Eating With Family Associated With Better CV Risk Factors in Adolescents

October 29, 2015

TORONTO, ON — Grade 9 students who eat at least one meal per week with an adult member of their family have less obesity, lower cholesterol levels, and lower blood pressure, according to the results of a new cross-sectional study[1].

For adolescents who ate with at least one family member, those who did so with increasing frequency were more likely to be classified with a lower body-mass index (BMI) and have better waist-to-hip ratios, as well as lower total cholesterol, non-HDL cholesterol, and blood-pressure levels, than kids who ate alone. The greatest benefit was observed in adolescents who ate dinner with family six or seven times per week, report investigators.

The study is based on data from 14,280 grade 9 students participating in the Niagara Healthy Heart Schools' Program, a universal school-based screening program that measures cardiovascular risk factors and provides education on heart-healthy behaviors. Eating habits, including how often the adolescents buy lunch from school, eat at restaurants, and eat at home with a family member, are assessed using food frequency questionnaires.
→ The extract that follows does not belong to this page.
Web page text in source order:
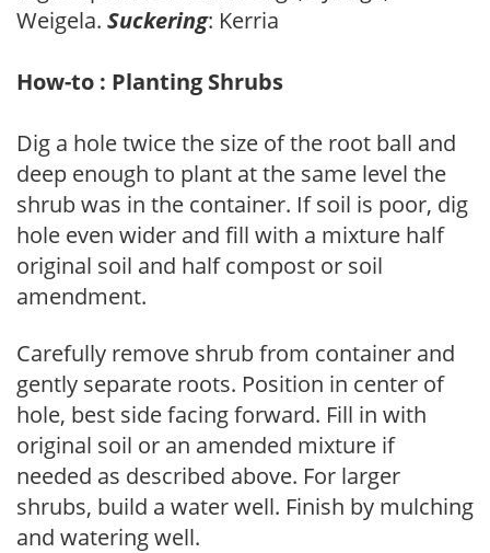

"The behaviors of children and the risk factors that can develop as a result of them, such as lipid or blood-pressure problems, we know that these track from childhood into adulthood," lead investigator Dr Michael Khoury (Hospital for Sick Children, Toronto, ON) told heartwire from Medscape. While previous generations might not have considered children to be at risk for hypertension or hypercholesterolemia, such risk factors are now observed early in life, he added.

In their analysis, which was presented earlier this week here at the the 2015 Canadian Cardiovascular Congress (CCC), they did not observe an association between obesity, cholesterol levels, and blood pressure among children who ate dinner at restaurants more often.

"We didn't find a difference for kids who ate at restaurants more frequently, and while that might be surprising, the kids are relatively young—they're 14 or 15 years old—and it doesn't mean we might not see a difference down the road," said Khoury. "It's well established that restaurant food has lots of salt, fat, saturated fat, sugar, and hidden calories. We might not actually see the risk until the kids are older."

They did find that adolescents who ate alone more frequently and those who bought lunch at school were also significantly more likely to eat at restaurants. "The behaviors are all intertwined with each other," said Khoury.

Despite the association between eating with a family member and reduced obesity, among other markers, the researchers did not analyze the content of the meals the children were eating alone. They are currently in plans to perform such an analysis.

"What I think is happening is that the makeup of the food the kids are eating alone is probably very different from what they eat with their parents," said Khoury. "Preparing a meal together as a family is going to be different from a hungry adolescent coming home from school and going through the cupboards eating whatever he/she wants."

That said, Khoury noted that pediatricians, family physicians, and other experts have long favored sitting down to dinner as a family, as it provides other benefits, too. A supportive environment can provide encouragement and contribute to stress reduction, which is a cardiovascular risk factor, he added.

Khoury reports no relevant financial relationships.